From the 19th to the 21st of May, Russia’s Republic of Tatarstan held the 13th International Economic Summit, titled “Russia-Islamic World: Kazan Summit 2022.” This annual summit aims to encourage cooperation between Russia and the member states of the Organization of Islamic Cooperation (OIC) in the fields of economy, trade, science and technology. The Summit included the Russia Halal Expo 2022 exhibition, World Halal Day, and other traditional events, such as the Forum of Young Entrepreneurs of OIC Countries, the Forum of Young Diplomats of OIC Countries, and SberTalk.

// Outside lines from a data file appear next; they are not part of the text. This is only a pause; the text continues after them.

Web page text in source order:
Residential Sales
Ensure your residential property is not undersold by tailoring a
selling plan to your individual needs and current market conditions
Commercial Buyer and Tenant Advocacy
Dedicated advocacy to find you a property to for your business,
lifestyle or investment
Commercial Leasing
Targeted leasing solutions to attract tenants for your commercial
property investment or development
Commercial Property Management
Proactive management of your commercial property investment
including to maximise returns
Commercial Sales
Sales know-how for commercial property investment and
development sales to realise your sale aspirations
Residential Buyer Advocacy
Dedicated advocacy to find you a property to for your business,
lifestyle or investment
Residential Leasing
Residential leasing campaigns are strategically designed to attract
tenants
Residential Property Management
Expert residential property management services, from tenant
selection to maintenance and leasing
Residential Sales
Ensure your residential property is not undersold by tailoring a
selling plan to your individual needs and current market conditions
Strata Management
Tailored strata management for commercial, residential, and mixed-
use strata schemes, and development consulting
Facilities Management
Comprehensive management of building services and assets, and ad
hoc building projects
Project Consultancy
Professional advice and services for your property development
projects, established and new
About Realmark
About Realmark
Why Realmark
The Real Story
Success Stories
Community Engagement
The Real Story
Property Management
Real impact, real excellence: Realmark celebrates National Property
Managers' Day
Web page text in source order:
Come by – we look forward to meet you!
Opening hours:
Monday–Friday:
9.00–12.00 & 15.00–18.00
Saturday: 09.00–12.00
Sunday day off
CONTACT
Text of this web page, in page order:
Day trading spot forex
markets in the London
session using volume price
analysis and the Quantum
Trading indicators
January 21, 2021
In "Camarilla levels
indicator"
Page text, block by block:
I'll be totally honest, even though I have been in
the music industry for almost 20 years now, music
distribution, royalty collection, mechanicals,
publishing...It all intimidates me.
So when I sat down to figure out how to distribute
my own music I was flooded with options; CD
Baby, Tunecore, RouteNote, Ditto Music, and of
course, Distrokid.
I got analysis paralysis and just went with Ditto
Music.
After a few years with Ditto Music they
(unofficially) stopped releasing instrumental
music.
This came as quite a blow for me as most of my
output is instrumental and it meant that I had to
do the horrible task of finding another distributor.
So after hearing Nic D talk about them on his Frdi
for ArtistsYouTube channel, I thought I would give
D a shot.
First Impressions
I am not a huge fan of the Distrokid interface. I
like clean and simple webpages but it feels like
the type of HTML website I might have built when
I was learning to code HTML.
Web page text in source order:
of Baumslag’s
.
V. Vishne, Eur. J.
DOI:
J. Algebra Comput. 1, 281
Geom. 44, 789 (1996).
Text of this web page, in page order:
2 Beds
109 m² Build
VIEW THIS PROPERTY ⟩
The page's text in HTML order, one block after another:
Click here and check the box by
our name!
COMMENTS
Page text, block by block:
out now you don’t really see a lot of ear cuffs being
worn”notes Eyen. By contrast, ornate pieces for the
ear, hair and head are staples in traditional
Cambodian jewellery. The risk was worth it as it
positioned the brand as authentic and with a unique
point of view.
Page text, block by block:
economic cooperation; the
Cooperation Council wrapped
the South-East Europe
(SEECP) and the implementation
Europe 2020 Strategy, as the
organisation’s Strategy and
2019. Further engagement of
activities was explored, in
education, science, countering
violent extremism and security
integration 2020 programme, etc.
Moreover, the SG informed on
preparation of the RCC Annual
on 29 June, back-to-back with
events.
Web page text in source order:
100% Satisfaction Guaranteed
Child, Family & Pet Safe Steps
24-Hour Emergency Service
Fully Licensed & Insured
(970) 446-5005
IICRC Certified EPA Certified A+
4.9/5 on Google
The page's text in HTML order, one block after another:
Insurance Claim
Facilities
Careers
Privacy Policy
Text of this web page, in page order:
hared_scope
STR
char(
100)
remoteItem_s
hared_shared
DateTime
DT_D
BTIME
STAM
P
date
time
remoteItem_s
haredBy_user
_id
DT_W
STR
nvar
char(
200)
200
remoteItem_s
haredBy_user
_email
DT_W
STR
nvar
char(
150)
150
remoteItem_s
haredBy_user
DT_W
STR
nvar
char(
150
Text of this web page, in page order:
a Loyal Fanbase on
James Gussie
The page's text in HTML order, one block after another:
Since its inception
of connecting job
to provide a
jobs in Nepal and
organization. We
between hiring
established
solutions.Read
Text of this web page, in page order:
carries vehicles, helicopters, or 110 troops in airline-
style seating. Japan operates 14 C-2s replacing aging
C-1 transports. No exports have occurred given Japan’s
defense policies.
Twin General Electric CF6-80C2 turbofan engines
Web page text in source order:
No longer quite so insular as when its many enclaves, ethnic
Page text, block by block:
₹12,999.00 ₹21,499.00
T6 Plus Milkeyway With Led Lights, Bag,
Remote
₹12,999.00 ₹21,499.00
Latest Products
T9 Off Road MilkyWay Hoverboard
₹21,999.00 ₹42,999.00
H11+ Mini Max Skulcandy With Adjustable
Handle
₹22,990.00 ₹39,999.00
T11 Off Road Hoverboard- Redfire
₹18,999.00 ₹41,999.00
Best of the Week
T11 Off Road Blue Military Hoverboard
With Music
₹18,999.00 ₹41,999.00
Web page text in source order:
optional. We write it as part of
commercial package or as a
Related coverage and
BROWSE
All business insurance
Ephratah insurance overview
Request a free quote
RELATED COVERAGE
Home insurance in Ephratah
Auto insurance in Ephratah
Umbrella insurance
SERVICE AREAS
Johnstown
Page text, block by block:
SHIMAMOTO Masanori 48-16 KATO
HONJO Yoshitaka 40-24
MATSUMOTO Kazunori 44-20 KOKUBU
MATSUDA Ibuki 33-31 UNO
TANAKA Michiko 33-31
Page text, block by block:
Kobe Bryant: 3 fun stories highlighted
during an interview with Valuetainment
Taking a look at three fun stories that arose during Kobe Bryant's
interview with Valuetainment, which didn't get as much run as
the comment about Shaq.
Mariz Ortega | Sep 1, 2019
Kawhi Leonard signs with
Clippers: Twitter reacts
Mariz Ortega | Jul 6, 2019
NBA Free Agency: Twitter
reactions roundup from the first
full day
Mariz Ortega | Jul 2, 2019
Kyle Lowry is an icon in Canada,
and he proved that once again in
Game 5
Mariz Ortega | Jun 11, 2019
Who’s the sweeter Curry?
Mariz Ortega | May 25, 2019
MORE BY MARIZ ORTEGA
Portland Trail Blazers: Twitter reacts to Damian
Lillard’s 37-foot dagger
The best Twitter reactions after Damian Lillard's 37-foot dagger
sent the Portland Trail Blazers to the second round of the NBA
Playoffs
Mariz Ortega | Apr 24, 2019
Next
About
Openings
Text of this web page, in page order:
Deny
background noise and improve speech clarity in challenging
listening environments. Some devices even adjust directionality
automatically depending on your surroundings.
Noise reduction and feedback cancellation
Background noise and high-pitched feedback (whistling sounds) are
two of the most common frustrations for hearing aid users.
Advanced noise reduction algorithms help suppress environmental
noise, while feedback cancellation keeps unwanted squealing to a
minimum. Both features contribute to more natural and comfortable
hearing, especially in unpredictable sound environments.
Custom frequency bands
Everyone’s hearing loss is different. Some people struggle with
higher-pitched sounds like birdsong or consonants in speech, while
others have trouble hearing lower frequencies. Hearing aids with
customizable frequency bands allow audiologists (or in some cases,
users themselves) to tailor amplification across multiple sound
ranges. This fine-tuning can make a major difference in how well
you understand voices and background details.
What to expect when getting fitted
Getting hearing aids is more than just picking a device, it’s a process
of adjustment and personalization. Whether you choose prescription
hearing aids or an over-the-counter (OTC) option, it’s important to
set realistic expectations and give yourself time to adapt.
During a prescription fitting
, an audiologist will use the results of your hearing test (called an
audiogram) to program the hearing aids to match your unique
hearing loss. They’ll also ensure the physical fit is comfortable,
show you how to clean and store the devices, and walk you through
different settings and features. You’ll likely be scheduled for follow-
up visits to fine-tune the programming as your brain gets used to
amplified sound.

This year’s conference was marked by its unique symbolism; the event was dedicated to the 1100th anniversary of the adoption of Islam by the Volga Bulgars (Volga Tatars). The conversion of the Volga Bulgars followed the visit of a Islamic delegation, led by Ahmad Ibn Fadlan and sent by the Abbasid Caliph Jaffar Al-Muqtadir. In addition to marking this transformative moment, the Forum occurred in uniquely challenging geopolitical circumstances. The war in Ukraine has exacerbated tensions between Russia and the West, and the former remains shackled by a raft of severe economic and financial sanctions.

Every new wave of various recent crises has caused Russia to turn further away from the West and toward the East. For example, the idea to introduce Islamic banking in the Russian Federation first arose during the financial crisis in 2008, when banks faced a shortage of liquidity and began to look for alternative sources of cash. After the annexation of Crimea in 2014, Russian banks felt the squeeze of Western sanctions. In response, the Association of Russian Banks proposed allowing Islamic banking in the Russian Federation and establishing a committee within the Central Bank to regulate the activities of Sharia banks.

These activities have remained quite limited until now. But as Russia must adjust to a new, more severe wave of sanctions, Islamic banking and investments from the OIC, which forums such as Kazan Summit seek to attract, may emerge as a palatable alternative to Western investors. Unsurprisingly, the conference drew much attention to the original emissary Ibn Fadlan, connecting his travels nearly a millennium ago to Russia’s contemporary links to the Gulf region. To what extent might this link emerge as crucial for bilateral relations with the Gulf states? In other words, can shared Muslim identities—that may transcend the current raft of sanctions—soothe Russia’s economic worries and enhance Moscow’s diplomatic profile in the Middle East? Arguably, the current geopolitical rivalry may push Russia to look to the Middle East for its economic development, though challenges to this shift remain to be addressed.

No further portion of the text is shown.